RAW DATA:

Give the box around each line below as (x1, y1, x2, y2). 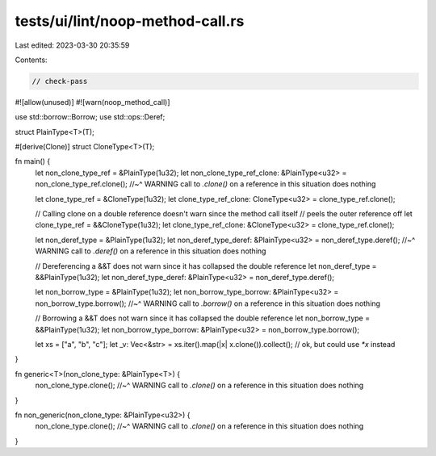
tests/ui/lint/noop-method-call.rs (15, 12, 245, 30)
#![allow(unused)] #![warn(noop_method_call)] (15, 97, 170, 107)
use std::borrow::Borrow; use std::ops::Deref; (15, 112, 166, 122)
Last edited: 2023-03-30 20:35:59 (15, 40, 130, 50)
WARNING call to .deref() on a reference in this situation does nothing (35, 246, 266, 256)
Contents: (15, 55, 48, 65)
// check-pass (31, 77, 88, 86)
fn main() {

--

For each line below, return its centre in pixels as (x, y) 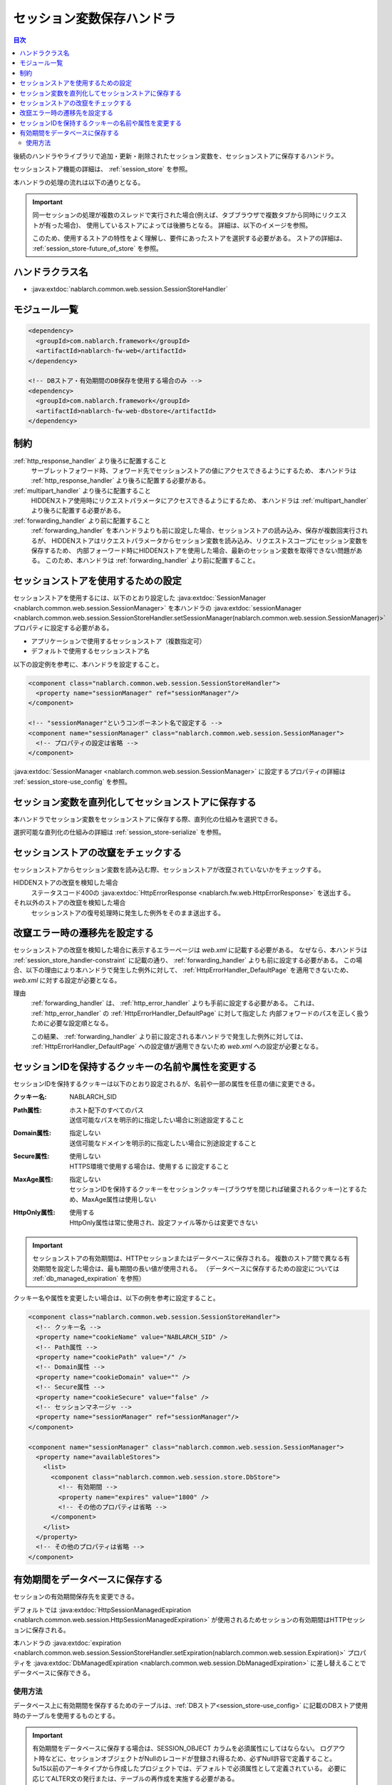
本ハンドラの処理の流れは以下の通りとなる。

ABOUT THIS EXERCISE:
Could you write out exactly the lines of the data above that run from the one holding "Give the box" to the one holding "Last edited: 2023-03-30", with both ends in and all pictures out?

WRITTEN SOLUTION:
Give the box around each line below as (x1, y1, x2, y2). 
tests/ui/lint/noop-method-call.rs (15, 12, 245, 30)
#![allow(unused)] #![warn(noop_method_call)] (15, 97, 170, 107)
use std::borrow::Borrow; use std::ops::Deref; (15, 112, 166, 122)
Last edited: 2023-03-30 20:35:59 (15, 40, 130, 50)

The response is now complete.